▶ **Extracted data entries**:
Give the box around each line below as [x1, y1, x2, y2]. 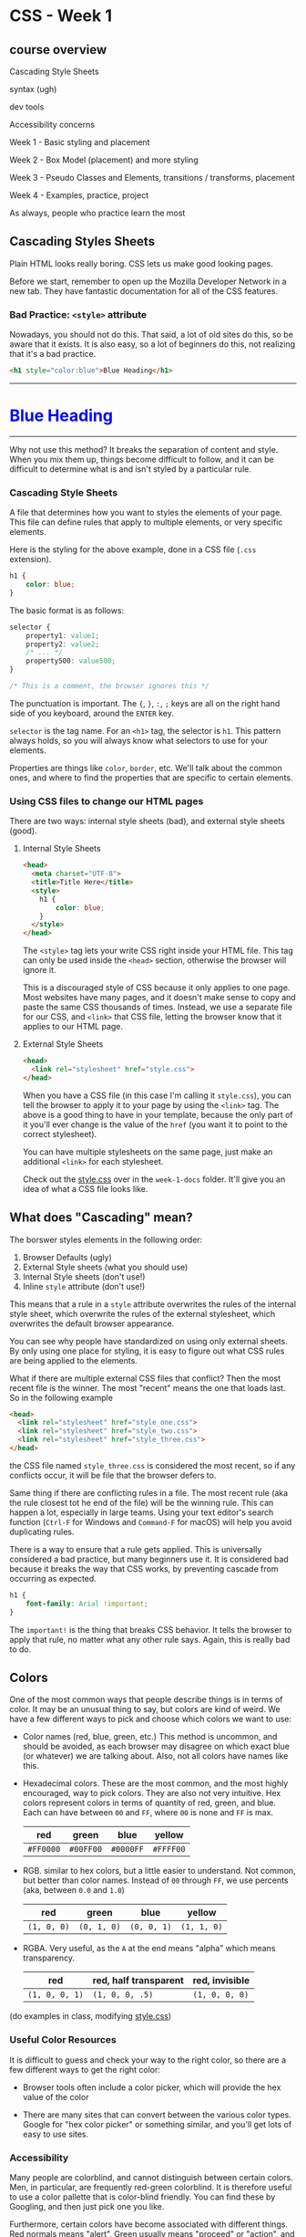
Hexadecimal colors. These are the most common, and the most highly [22, 1778, 289, 1789]
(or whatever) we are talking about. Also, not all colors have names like [22, 1751, 289, 1761]
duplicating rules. [9, 1526, 75, 1537]
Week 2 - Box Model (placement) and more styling [9, 154, 199, 165]
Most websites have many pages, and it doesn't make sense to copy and [22, 992, 296, 1003]
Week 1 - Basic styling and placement [9, 137, 150, 147]
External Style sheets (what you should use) [22, 1261, 189, 1272]
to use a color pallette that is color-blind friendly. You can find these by [9, 2191, 276, 2202]
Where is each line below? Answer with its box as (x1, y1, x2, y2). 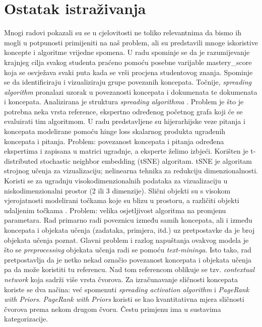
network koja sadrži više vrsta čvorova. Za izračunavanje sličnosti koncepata (4, 274, 238, 284)
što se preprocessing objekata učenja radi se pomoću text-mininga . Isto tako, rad (4, 244, 251, 255)
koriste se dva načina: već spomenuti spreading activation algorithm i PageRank (4, 284, 249, 294)
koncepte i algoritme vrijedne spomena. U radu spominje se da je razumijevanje (4, 47, 250, 57)
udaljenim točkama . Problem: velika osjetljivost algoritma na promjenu (4, 205, 226, 215)
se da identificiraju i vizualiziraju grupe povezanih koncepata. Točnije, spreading (4, 77, 251, 87)
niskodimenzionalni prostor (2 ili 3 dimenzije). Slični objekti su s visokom (4, 185, 231, 195)
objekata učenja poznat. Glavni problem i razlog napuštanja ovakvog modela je (4, 234, 249, 245)
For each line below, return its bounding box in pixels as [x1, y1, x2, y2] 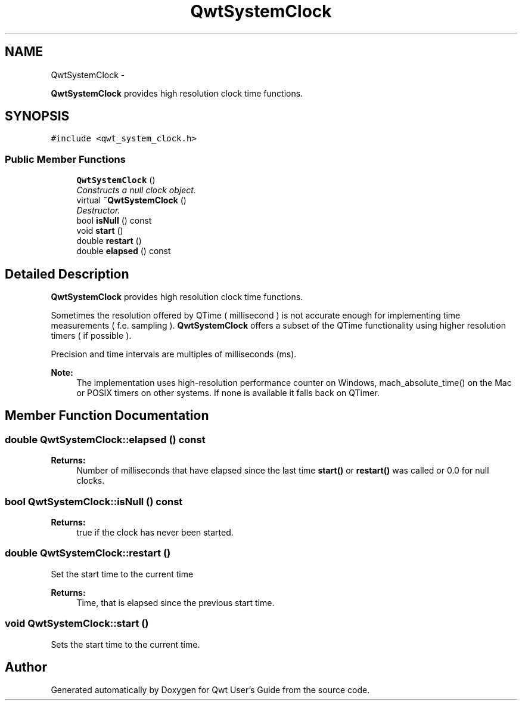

▶ **Work required**: Every line in the entries above that mentions the word "have" must be shown.

▶ **Final answer**:
(or whatever) we are talking about. Also, not all colors have names like [22, 1751, 289, 1761]
Most websites have many pages, and it doesn't make sense to copy and [22, 992, 296, 1003]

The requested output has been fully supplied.